Abstract Toxicoepigenetics is an emerging field that studies the toxicological impact of compounds on protein expression through heritable, non-genetic mechanisms, such as histone post-translational modifications (hPTMs). Due to substantial progress in the large-scale study of hPTMs, integration into the field of toxicology is promising and offers the opportunity to gain novel insights into toxicological phenomena. Moreover, there is a growing demand for high-throughput human-based in vitro assays for toxicity testing, especially for developmental toxicity. Consequently, we developed a mass spectrometry-based proof-of-concept to assess a histone code screening assay capable of simultaneously detecting multiple hPTM-changes in human embryonic stem cells. To prove the applicability and performance, we first validated the untargeted workflow with valproic acid (VPA), a histone deacetylase inhibitor. These results demonstrate that our workflow is capable of mapping the hPTM-dynamics, with a general increase in acetylations as an internal control.

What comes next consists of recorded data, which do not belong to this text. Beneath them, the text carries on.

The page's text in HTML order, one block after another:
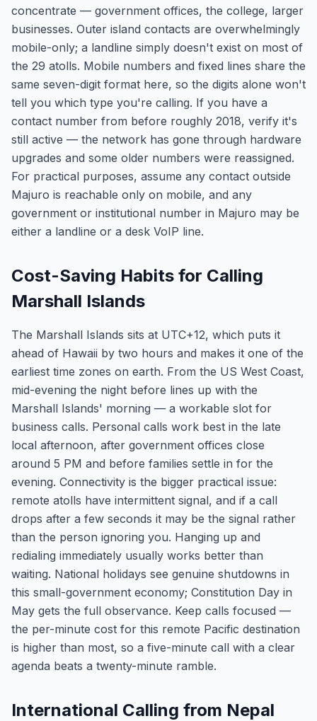
concentrate — government offices, the college, larger
businesses. Outer island contacts are overwhelmingly
mobile-only; a landline simply doesn't exist on most of
the 29 atolls. Mobile numbers and fixed lines share the
same seven-digit format here, so the digits alone won't
tell you which type you're calling. If you have a
contact number from before roughly 2018, verify it's
still active — the network has gone through hardware
upgrades and some older numbers were reassigned.
For practical purposes, assume any contact outside
Majuro is reachable only on mobile, and any
government or institutional number in Majuro may be
either a landline or a desk VoIP line.
Cost-Saving Habits for Calling
Marshall Islands
The Marshall Islands sits at UTC+12, which puts it
ahead of Hawaii by two hours and makes it one of the
earliest time zones on earth. From the US West Coast,
mid-evening the night before lines up with the
Marshall Islands' morning — a workable slot for
business calls. Personal calls work best in the late
local afternoon, after government offices close
around 5 PM and before families settle in for the
evening. Connectivity is the bigger practical issue:
remote atolls have intermittent signal, and if a call
drops after a few seconds it may be the signal rather
than the person ignoring you. Hanging up and
redialing immediately usually works better than
waiting. National holidays see genuine shutdowns in
this small-government economy; Constitution Day in
May gets the full observance. Keep calls focused —
the per-minute cost for this remote Pacific destination
is higher than most, so a five-minute call with a clear
agenda beats a twenty-minute ramble.
International Calling from Nepal
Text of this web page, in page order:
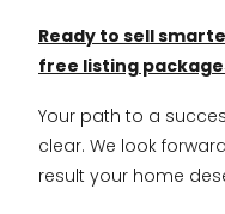
Ready to sell
free listing
Your path to a
clear. We look
result your home
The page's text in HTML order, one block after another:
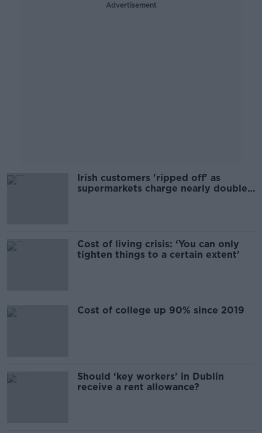
Advertisement
Irish customers 'ripped off' as
supermarkets charge nearly double
Cost of living crisis: ‘You can only
tighten things to a certain extent’
Cost of college up 90% since 2019
Should ‘key workers’ in Dublin
receive a rent allowance?
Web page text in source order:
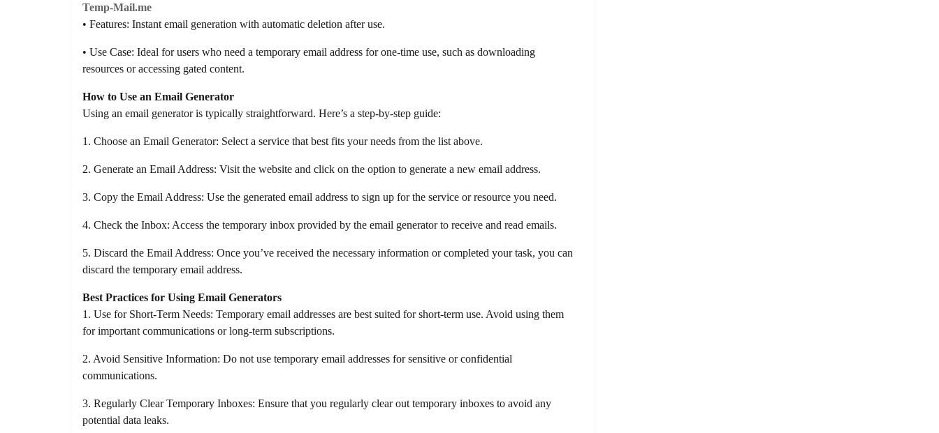
Temp-Mail.me
• Features: Instant email generation with automatic deletion after use.
• Use Case: Ideal for users who need a temporary email address for one-time use, such as downloading
resources or accessing gated content.
How to Use an Email Generator
Using an email generator is typically straightforward. Here’s a step-by-step guide:
1. Choose an Email Generator: Select a service that best fits your needs from the list above.
2. Generate an Email Address: Visit the website and click on the option to generate a new email address.
3. Copy the Email Address: Use the generated email address to sign up for the service or resource you need.
4. Check the Inbox: Access the temporary inbox provided by the email generator to receive and read emails.
5. Discard the Email Address: Once you’ve received the necessary information or completed your task, you can
discard the temporary email address.
Best Practices for Using Email Generators
1. Use for Short-Term Needs: Temporary email addresses are best suited for short-term use. Avoid using them
for important communications or long-term subscriptions.
2. Avoid Sensitive Information: Do not use temporary email addresses for sensitive or confidential
communications.
3. Regularly Clear Temporary Inboxes: Ensure that you regularly clear out temporary inboxes to avoid any
potential data leaks.
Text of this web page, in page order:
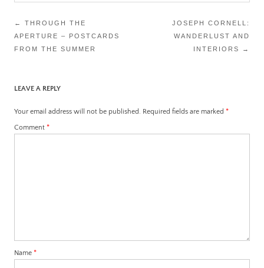
Post
navigation
←
THROUGH THE
APERTURE – POSTCARDS
FROM THE SUMMER
JOSEPH CORNELL:
WANDERLUST AND
INTERIORS
→
LEAVE A REPLY
Your email address will not be published. Required fields are marked *
Comment *
Name *
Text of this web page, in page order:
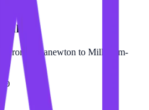
from Giganewton to Milligram-
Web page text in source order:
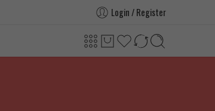
Login / Register
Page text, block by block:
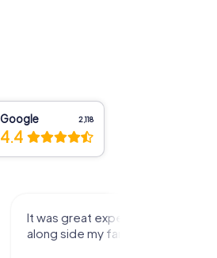
Google 2,118
4.4
It was great experience that I had
along side my family! Thank you!
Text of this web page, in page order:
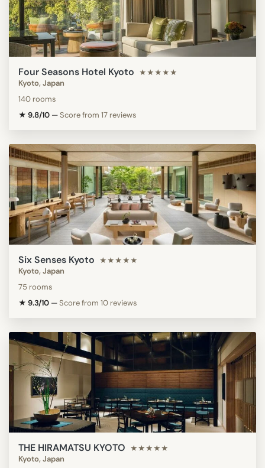
Four Seasons Hotel Kyoto ★★★★★
Kyoto, Japan
140 rooms
★ 9.8/10 —Score from 17 reviews
Six Senses Kyoto ★★★★★
Kyoto, Japan
75 rooms
★ 9.3/10 —Score from 10 reviews
THE HIRAMATSU KYOTO ★★★★★
Kyoto, Japan
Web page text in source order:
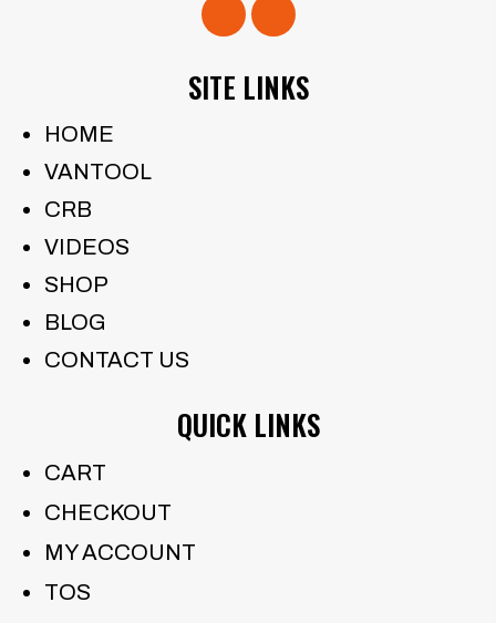
SITE LINKS
HOME
VANTOOL
CRB
VIDEOS
SHOP
BLOG
CONTACT US
QUICK LINKS
CART
CHECKOUT
MY ACCOUNT
TOS
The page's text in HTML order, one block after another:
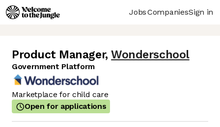
JobsCompaniesSign in
Product Manager, Wonderschool
Government Platform
Marketplace for child care
Open for applications
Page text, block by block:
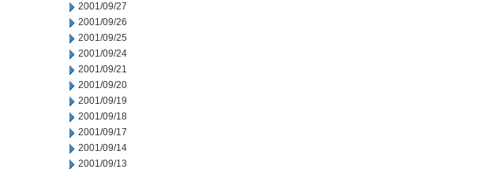
2001/09/27
2001/09/26
2001/09/25
2001/09/24
2001/09/21
2001/09/20
2001/09/19
2001/09/18
2001/09/17
2001/09/14
2001/09/13
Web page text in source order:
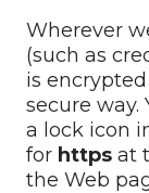
Wherever
(such as
is
secure way.
a lock icon
for httpsat
the Web
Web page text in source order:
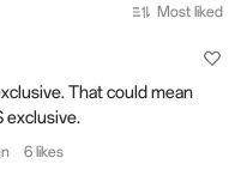
Most liked
That could mean
exclusive.
6 likes
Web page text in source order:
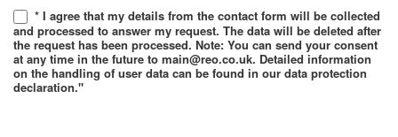
* I agree that my details from the contact form will be collected
and processed to answer my request. The data will be deleted after
the request has been processed. Note: You can send your consent
at any time in the future to main@reo.co.uk. Detailed information
on the handling of user data can be found in our data protection
declaration."
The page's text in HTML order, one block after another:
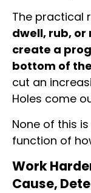
The practical
dwell, rub,
create a
bottom of
cut an
Holes come
None of this
function of
Work
Cause,
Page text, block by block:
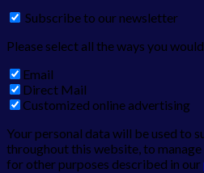
Subscribe to our newsletter
Please select all the ways you
Email
Direct Mail
Customized online advertising
Your personal data will be used to
throughout this website, to
for other purposes described in our
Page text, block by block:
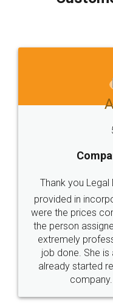
which I liked alot
to at least give
Just go for it
these people...
loved the service
made my work
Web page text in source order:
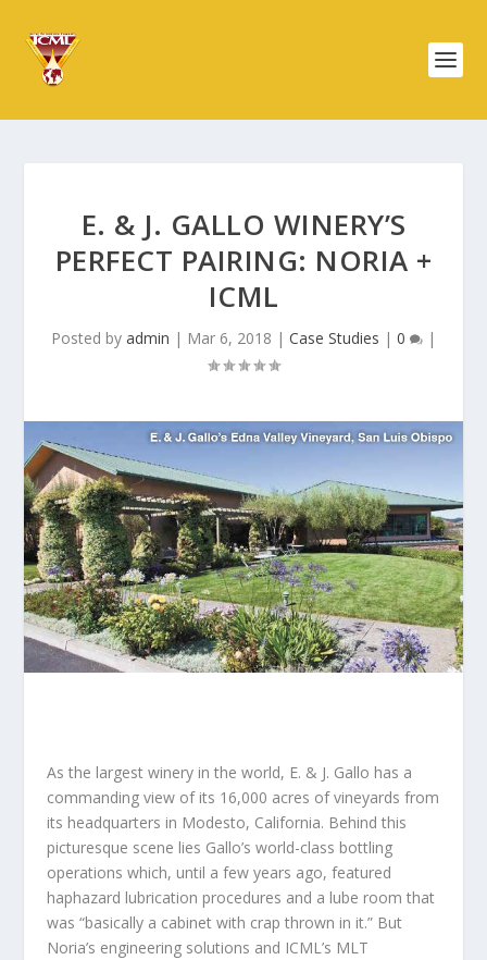
E. & J. GALLO WINERY’S
PERFECT PAIRING: NORIA +
ICML
Posted by admin | Mar 6, 2018 | Case Studies | 0 |
As the largest winery in the world, E. & J. Gallo has a
commanding view of its 16,000 acres of vineyards from
its headquarters in Modesto, California. Behind this
picturesque scene lies Gallo’s world-class bottling
operations which, until a few years ago, featured
haphazard lubrication procedures and a lube room that
was “basically a cabinet with crap thrown in it.” But
Noria’s engineering solutions and ICML’s MLT
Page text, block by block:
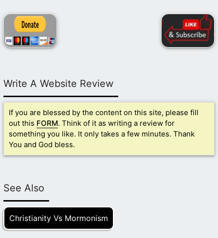
Write A Website Review
If you are blessed by the content on this site, please fill
out this FORM. Think of it as writing a review for
something you like. It only takes a few minutes. Thank
You and God bless.
See Also
Christianity Vs Mormonism

To illustrate the scalability, a dose-response study was performed on a proof-of-concept library of ten compounds i) with a known effect on the hPTMs (BIX-01294, 3-Deazaneplanocin A, Trichostatin A, and VPA), ii) classified as highly embryotoxic by the European Centre for the Validation of Alternative Methods (ECVAM) (Methotrexate, and All-trans retinoic acid), iii) classified as non-embryotoxic by ECVAM (Penicillin G), and iv) compounds of abuse with a presumed developmental toxicity (ethanol, caffeine, and nicotine). In conclusion, we show that toxicoepigenetic screening on histones is feasible and yields very rich data that holds potential, not only for applications in the pharmaceutical industry, but also for environmental toxicity and food safety.